Open strixy16 opened 1 year ago
Hello, I have had a similar problem on a dataet, wher no file was found. Uponfurther inspection, it seems, that the condition for recursive search with glob (in src/imgtools/utils/crawl.py, l.17) is too strict. Inded, it only looks for files ending in ".dcm", which is not always the case for DICOM files :)
I simply changed the condition to "*", to include all files. This allowed the tool to find my patients and is actually what is present in the article's branch F1000Research
Hope this helps !
Overall, this strict matching of only "*.dcm" is a problem in multiple places in the code, for example further down the line I had the same issue with RT Structure Set files conversion
Sometimes thee files will end in .dcm, other times .DCM, other times no suffix at all !
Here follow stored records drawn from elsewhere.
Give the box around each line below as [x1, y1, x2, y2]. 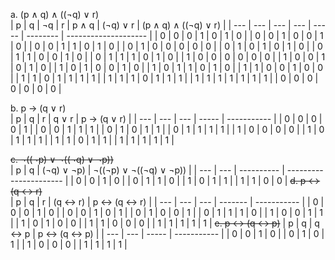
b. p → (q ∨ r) [10, 102, 67, 114]
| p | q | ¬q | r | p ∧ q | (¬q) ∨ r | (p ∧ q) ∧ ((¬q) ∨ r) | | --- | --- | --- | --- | [10, 19, 312, 31]
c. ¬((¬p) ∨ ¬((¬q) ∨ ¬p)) [10, 154, 114, 165]
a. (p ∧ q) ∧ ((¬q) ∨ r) [10, 9, 100, 20]
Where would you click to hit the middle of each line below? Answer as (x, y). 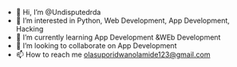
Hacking (30, 29)
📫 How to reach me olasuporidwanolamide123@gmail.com (113, 54)
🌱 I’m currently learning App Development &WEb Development (118, 37)
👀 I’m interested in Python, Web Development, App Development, (122, 20)
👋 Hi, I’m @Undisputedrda (58, 12)
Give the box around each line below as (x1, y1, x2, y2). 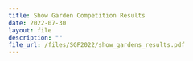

I think it would be necessary to check the files are DICOM another way, to make this tool agnostic to the filename suffix :)
Running
autopipeline /Users/katyscott/Documents/SARC021/images/ /Users/katyscott/Documents/SARC021/med-imageout/ --n_jobs 1 --update --overwrite
doesn't find all of the CT and RTSTRUCT files in the images directory.My images directory contains four directories total - one sample has two directories each. Each sample directory contains subdirectories containing CT and RTSTRUCTs as DICOMs. There are three different CT scans for each sample and RTSTRUCTs associated with most of them.
The output of the crawl only finds one of the three sets of CT and RTSTRUCT combinations for the first sample and two of the three CTs and one RTSTRUCT set for the second sample.
When I call the crawl_one function on its own, it appears to find all of the files. So somewhere between this and the output, the files are getting lost.